§ **Your assignment**: Would you retype the listing below word for word, without any of its pictures?

───── Material to process ─────

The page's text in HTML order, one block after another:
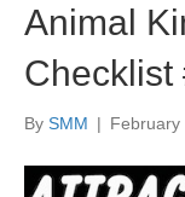
Animal
Checklist
By SMM | February
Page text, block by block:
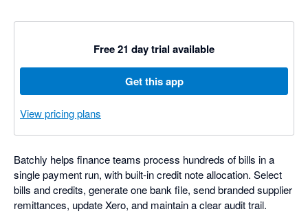
Free 21 day trial available
Get this app
View pricing plans
Batchly helps finance teams process hundreds of bills in a
single payment run, with built-in credit note allocation. Select
bills and credits, generate one bank file, send branded supplier
remittances, update Xero, and maintain a clear audit trail.
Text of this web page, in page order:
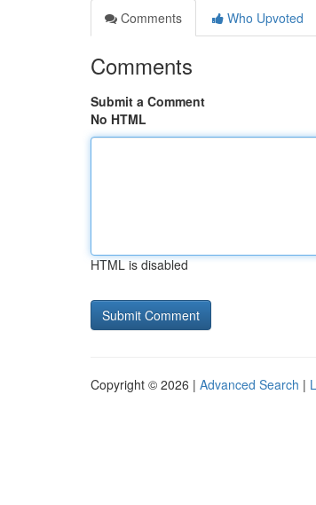
Comments
Who Upvoted
Comments
Submit a Comment
No HTML
HTML is disabled
Copyright © 2026 | Advanced Search |
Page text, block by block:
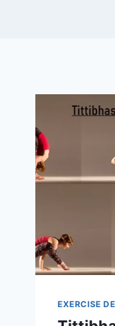
EXERCISE
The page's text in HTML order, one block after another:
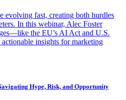
evolving fast, creating both hurdles
In this webinar, Alec Foster
the EU’s AI Act and U.S.
insights for marketing
Hype, Risk, and Opportunity
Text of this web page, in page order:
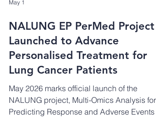
May 1
NALUNG EP PerMed Project
Launched to Advance
Personalised Treatment for
Lung Cancer Patients
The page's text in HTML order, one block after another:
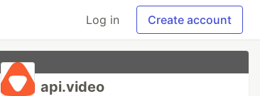
Log in Create account
api.video
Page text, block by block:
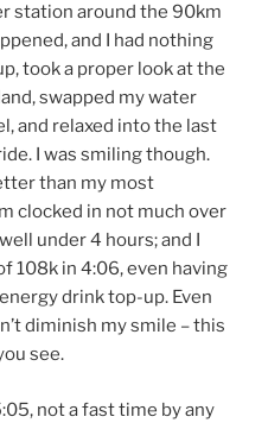
station around the 90km
and I had nothing
took a proper look at the
swapped my water
and relaxed into the last
I was smiling though.
than my most
clocked in not much over
under 4 hours; and I
108k in 4:06, even having
drink top-up. Even
diminish my smile – this
see.
not a fast time by any
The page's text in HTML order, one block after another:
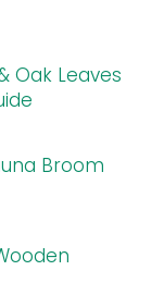
Oak Leaves
Broom
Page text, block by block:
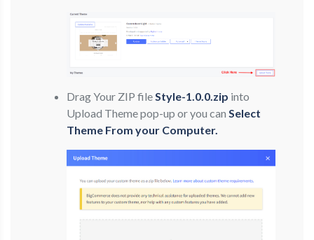
Drag Your ZIP file Style-1.0.0.zip into
Upload Theme pop-up or you can Select
Theme From your Computer.
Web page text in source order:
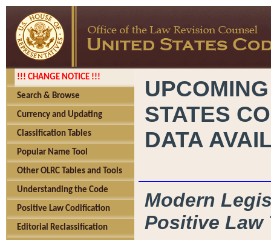
!!! CHANGE NOTICE !!!
Search & Browse
Currency and Updating
Classification Tables
Popular Name Tool
Other OLRC Tables and Tools
Understanding the Code
Positive Law Codification
Editorial Reclassification
STATES
DATA
Modern
Positive Law
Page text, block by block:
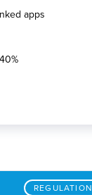
apps
REGULATION
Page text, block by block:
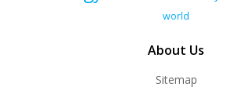
world
About Us
Sitemap
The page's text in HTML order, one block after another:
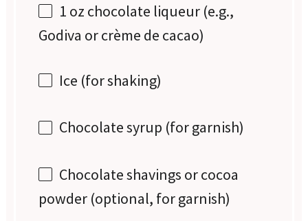
1 oz chocolate liqueur (e.g.,
Godiva or crème de cacao)
Ice (for shaking)
Chocolate syrup (for garnish)
Chocolate shavings or cocoa
powder (optional, for garnish)
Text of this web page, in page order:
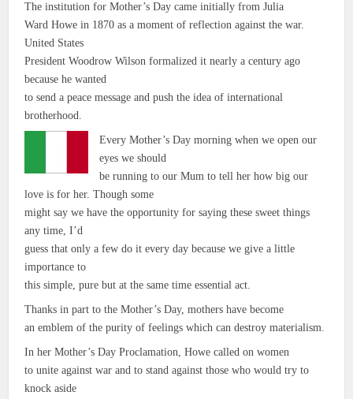
The institution for Mother’s Day came initially from Julia
Ward Howe in 1870 as a moment of reflection against the war.
United States
President Woodrow Wilson formalized it nearly a century ago
because he wanted
to send a peace message and push the idea of international
brotherhood.
Every Mother’s Day morning when we open our
eyes we should
be running to our Mum to tell her how big our
love is for her. Though some
might say we have the opportunity for saying these sweet things
any time, I’d
guess that only a few do it every day because we give a little
importance to
this simple, pure but at the same time essential act.
Thanks in part to the Mother’s Day, mothers have become
an emblem of the purity of feelings which can destroy materialism.
In her Mother’s Day Proclamation, Howe called on women
to unite against war and to stand against those who would try to
knock aside
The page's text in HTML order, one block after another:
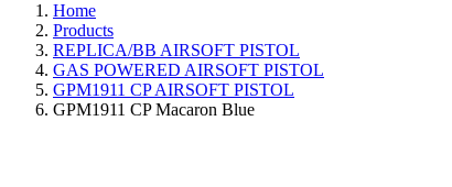
Home
Products
REPLICA/BB AIRSOFT PISTOL
GAS POWERED AIRSOFT PISTOL
GPM1911 CP AIRSOFT PISTOL
GPM1911 CP Macaron Blue
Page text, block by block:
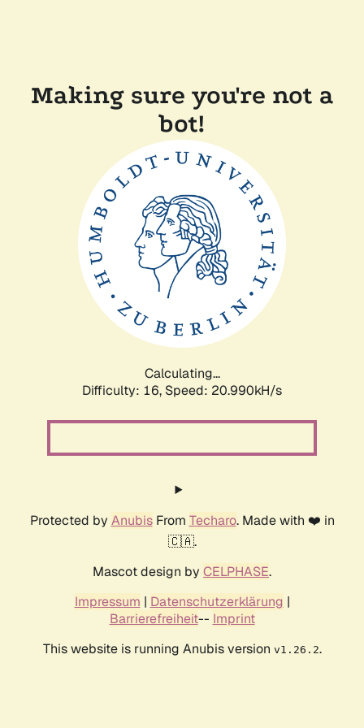
Making sure you're not a
bot!
Calculating...
Difficulty: 16, Speed: 20.990kH/s
Protected by AnubisFrom Techaro. Made with ❤️ in
🇨🇦.
Mascot design by CELPHASE.
Impressum | Datenschutzerklärung |
Barrierefreiheit-- Imprint
This website is running Anubis version v1.26.2.
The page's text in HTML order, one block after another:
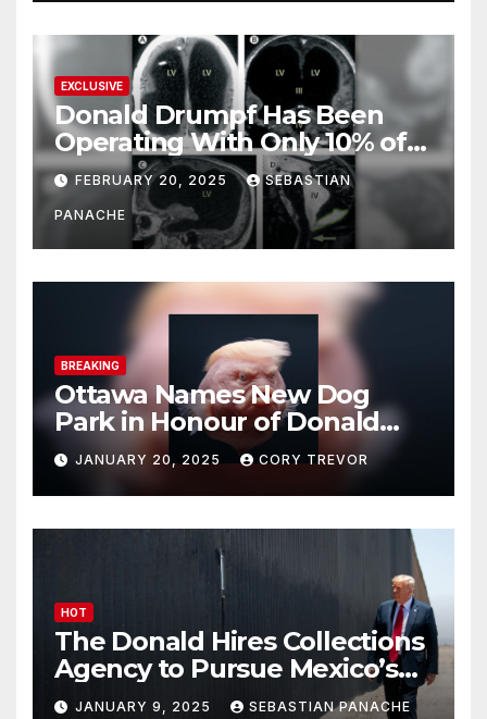
EXCLUSIVE
Donald Drumpf Has Been
Operating With Only 10% of
His Brain – And He’s Been
Doing It Bigly
FEBRUARY 20, 2025 SEBASTIAN
PANACHE
BREAKING
Ottawa Names New Dog
Park in Honour of Donald
Drumpf
JANUARY 20, 2025 CORY TREVOR
HOT
The Donald Hires Collections
Agency to Pursue Mexico’s
Border Wall Payment
JANUARY 9, 2025 SEBASTIAN PANACHE
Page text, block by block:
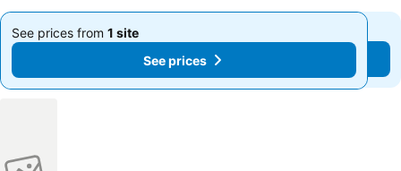
See prices from 1 site
From
See prices
See prices from 1 site
From
£277 See prices
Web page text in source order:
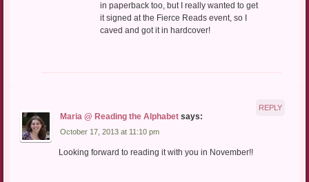
in paperback too, but I really wanted to get
it signed at the Fierce Reads event, so I
caved and got it in hardcover!
Maria @ Reading the Alphabet says:
October 17, 2013 at 11:10 pm
Looking forward to reading it with you in November!!
REPLY
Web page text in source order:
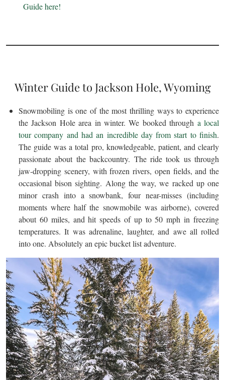
Guide here!
Winter Guide to Jackson Hole, Wyoming
Snowmobiling is one of the most thrilling ways to experience
the Jackson Hole area in winter. We booked through a local
tour company and had an incredible day from start to finish.
The guide was a total pro, knowledgeable, patient, and clearly
passionate about the backcountry. The ride took us through
jaw-dropping scenery, with frozen rivers, open fields, and the
occasional bison sighting. Along the way, we racked up one
minor crash into a snowbank, four near-misses (including
moments where half the snowmobile was airborne), covered
about 60 miles, and hit speeds of up to 50 mph in freezing
temperatures. It was adrenaline, laughter, and awe all rolled
into one. Absolutely an epic bucket list adventure.
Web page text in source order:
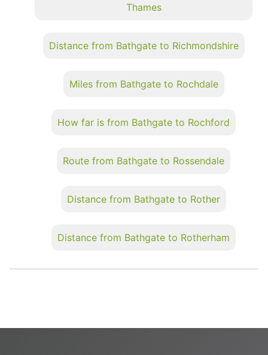
Thames
Distance from Bathgate to Richmondshire
Miles from Bathgate to Rochdale
How far is from Bathgate to Rochford
Route from Bathgate to Rossendale
Distance from Bathgate to Rother
Distance from Bathgate to Rotherham
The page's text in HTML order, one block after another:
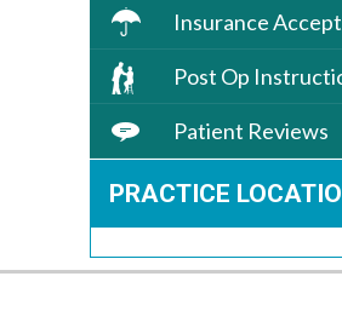
Insurance
Post Op
Patient Reviews
PRACTICE
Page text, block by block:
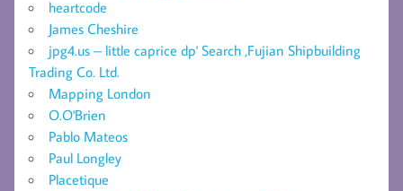
heartcode
James Cheshire
jpg4.us – little caprice dp' Search ,Fujian Shipbuilding
Trading Co. Ltd.
Mapping London
O.O'Brien
Pablo Mateos
Paul Longley
Placetique
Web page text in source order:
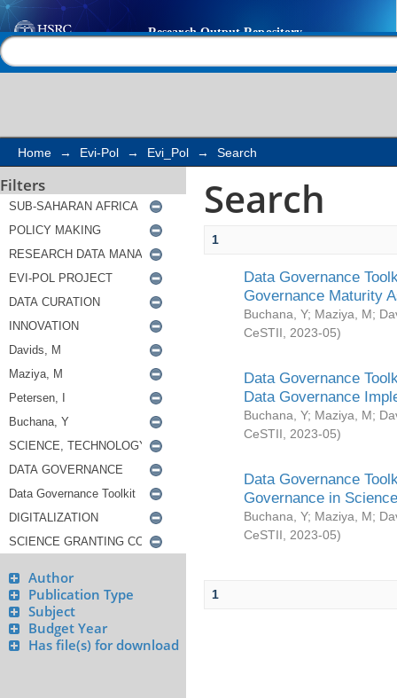
Search
Home → Evi-Pol → Evi_Pol → Search
Filters
Author
Publication Type
Subject
Budget Year
Has file(s) for download
Search
1
Data Governance
Governance Maturity
Buchana, Y; Maziya, M;
CeSTII
2023-05)
Data Governance
Data Governance
Buchana, Y; Maziya, M;
CeSTII
2023-05)
Data Governance
Governance in
Buchana, Y; Maziya, M;
CeSTII
2023-05)
1
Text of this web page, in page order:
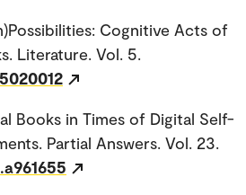
Cognitive Acts of
Literature. Vol. 5.
Books in Times of Digital Self-
Partial Answers. Vol. 23.
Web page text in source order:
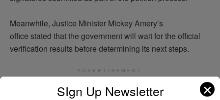
Meanwhile, Justice Minister Mickey Amery’s
office stated that the government will wait for the official
verification results before determining its next steps.
ADVERTISEMENT
SIgn Up Newsletter ✕
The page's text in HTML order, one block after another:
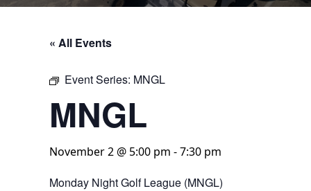
« All Events
Event Series: MNGL
MNGL
November 2 @ 5:00 pm -7:30 pm
Monday Night Golf League (MNGL)
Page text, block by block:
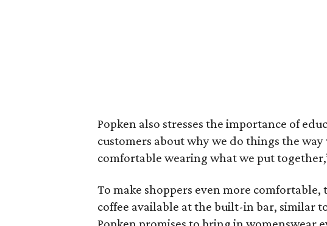
Popken also stresses the importance of
customers about why we do things the
comfortable wearing what we put
To make shoppers even more comfortable,
coffee available at the built-in bar, similar
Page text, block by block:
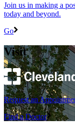
Join us in making a
today and beyond.
Go
Visit
Request an
Find a Doctor
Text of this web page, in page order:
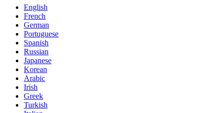
English
French
German
Portuguese
Spanish
Russian
Japanese
Korean
Arabic
Irish
Greek
Turkish

─────

§ **Your solution**:
The page's text in HTML order, one block after another:
Animal
Checklist
By SMM | February
Page text, block by block:
Free 21 day trial available
Get this app
View pricing plans
Batchly helps finance teams process hundreds of bills in a
single payment run, with built-in credit note allocation. Select
bills and credits, generate one bank file, send branded supplier
remittances, update Xero, and maintain a clear audit trail.
Text of this web page, in page order:
Comments
Who Upvoted
Comments
Submit a Comment
No HTML
HTML is disabled
Copyright © 2026 | Advanced Search |
Page text, block by block:
EXERCISE
The page's text in HTML order, one block after another:
evolving fast, creating both hurdles
In this webinar, Alec Foster
the EU’s AI Act and U.S.
insights for marketing
Hype, Risk, and Opportunity
Text of this web page, in page order:
May 1
NALUNG EP PerMed Project
Launched to Advance
Personalised Treatment for
Lung Cancer Patients
The page's text in HTML order, one block after another:
Log in Create account
api.video
Page text, block by block:
station around the 90km
and I had nothing
took a proper look at the
swapped my water
and relaxed into the last
I was smiling though.
than my most
clocked in not much over
under 4 hours; and I
108k in 4:06, even having
drink top-up. Even
diminish my smile – this
see.
not a fast time by any
The page's text in HTML order, one block after another:
Oak Leaves
Broom
Page text, block by block:
Drag Your ZIP file Style-1.0.0.zip into
Upload Theme pop-up or you can Select
Theme From your Computer.
Web page text in source order:
!!! CHANGE NOTICE !!!
Search & Browse
Currency and Updating
Classification Tables
Popular Name Tool
Other OLRC Tables and Tools
Understanding the Code
Positive Law Codification
Editorial Reclassification
STATES
DATA
Modern
Positive Law
Page text, block by block:
apps
REGULATION
Page text, block by block:
world
About Us
Sitemap
The page's text in HTML order, one block after another:
1 oz chocolate liqueur (e.g.,
Godiva or crème de cacao)
Ice (for shaking)
Chocolate syrup (for garnish)
Chocolate shavings or cocoa
powder (optional, for garnish)
Text of this web page, in page order:
The institution for Mother’s Day came initially from Julia
Ward Howe in 1870 as a moment of reflection against the war.
United States
President Woodrow Wilson formalized it nearly a century ago
because he wanted
to send a peace message and push the idea of international
brotherhood.
Every Mother’s Day morning when we open our
eyes we should
be running to our Mum to tell her how big our
love is for her. Though some
might say we have the opportunity for saying these sweet things
any time, I’d
guess that only a few do it every day because we give a little
importance to
this simple, pure but at the same time essential act.
Thanks in part to the Mother’s Day, mothers have become
an emblem of the purity of feelings which can destroy materialism.
In her Mother’s Day Proclamation, Howe called on women
to unite against war and to stand against those who would try to
knock aside
The page's text in HTML order, one block after another:
Home
Products
REPLICA/BB AIRSOFT PISTOL
GAS POWERED AIRSOFT PISTOL
GPM1911 CP AIRSOFT PISTOL
GPM1911 CP Macaron Blue
Page text, block by block:
Making sure you're not a
bot!
Calculating...
Difficulty: 16, Speed: 20.990kH/s
Protected by AnubisFrom Techaro. Made with ❤️ in
🇨🇦.
Mascot design by CELPHASE.
Impressum | Datenschutzerklärung |
Barrierefreiheit-- Imprint
This website is running Anubis version v1.26.2.
The page's text in HTML order, one block after another:
EXCLUSIVE
Donald Drumpf Has Been
Operating With Only 10% of
His Brain – And He’s Been
Doing It Bigly
FEBRUARY 20, 2025 SEBASTIAN
PANACHE
BREAKING
Ottawa Names New Dog
Park in Honour of Donald
Drumpf
JANUARY 20, 2025 CORY TREVOR
HOT
The Donald Hires Collections
Agency to Pursue Mexico’s
Border Wall Payment
JANUARY 9, 2025 SEBASTIAN PANACHE
Page text, block by block:
See prices from 1 site
From
See prices
See prices from 1 site
From
£277 See prices
Web page text in source order:
in paperback too, but I really wanted to get
it signed at the Fierce Reads event, so I
caved and got it in hardcover!
Maria @ Reading the Alphabet says:
October 17, 2013 at 11:10 pm
Looking forward to reading it with you in November!!
REPLY
Web page text in source order:
Guide here!
Winter Guide to Jackson Hole, Wyoming
Snowmobiling is one of the most thrilling ways to experience
the Jackson Hole area in winter. We booked through a local
tour company and had an incredible day from start to finish.
The guide was a total pro, knowledgeable, patient, and clearly
passionate about the backcountry. The ride took us through
jaw-dropping scenery, with frozen rivers, open fields, and the
occasional bison sighting. Along the way, we racked up one
minor crash into a snowbank, four near-misses (including
moments where half the snowmobile was airborne), covered
about 60 miles, and hit speeds of up to 50 mph in freezing
temperatures. It was adrenaline, laughter, and awe all rolled
into one. Absolutely an epic bucket list adventure.
Web page text in source order:
Thames
Distance from Bathgate to Richmondshire
Miles from Bathgate to Rochdale
How far is from Bathgate to Rochford
Route from Bathgate to Rossendale
Distance from Bathgate to Rother
Distance from Bathgate to Rotherham
The page's text in HTML order, one block after another:
Insurance
Post Op
Patient Reviews
PRACTICE
Page text, block by block:
heartcode
James Cheshire
jpg4.us – little caprice dp' Search ,Fujian Shipbuilding
Trading Co. Ltd.
Mapping London
O.O'Brien
Pablo Mateos
Paul Longley
Placetique
Web page text in source order:
Search
Home → Evi-Pol → Evi_Pol → Search
Filters
Author
Publication Type
Subject
Budget Year
Has file(s) for download
Search
1
Data Governance
Governance Maturity
Buchana, Y; Maziya, M;
CeSTII
2023-05)
Data Governance
Data Governance
Buchana, Y; Maziya, M;
CeSTII
2023-05)
Data Governance
Governance in
Buchana, Y; Maziya, M;
CeSTII
2023-05)
1
Text of this web page, in page order:
Cognitive Acts of
Literature. Vol. 5.
Books in Times of Digital Self-
Partial Answers. Vol. 23.
Web page text in source order:
Meanwhile, Justice Minister Mickey Amery’s
office stated that the government will wait for the official
verification results before determining its next steps.
ADVERTISEMENT
SIgn Up Newsletter ✕
The page's text in HTML order, one block after another:
« All Events
Event Series: MNGL
MNGL
November 2 @ 5:00 pm -7:30 pm
Monday Night Golf League (MNGL)
Page text, block by block:
Popken also stresses the importance of
customers about why we do things the
comfortable wearing what we put
To make shoppers even more comfortable,
coffee available at the built-in bar, similar
Page text, block by block:
Join us in making a
today and beyond.
Go
Visit
Request an
Find a Doctor
Text of this web page, in page order:
English
French
German
Portuguese
Spanish
Russian
Japanese
Korean
Arabic
Irish
Greek
Turkish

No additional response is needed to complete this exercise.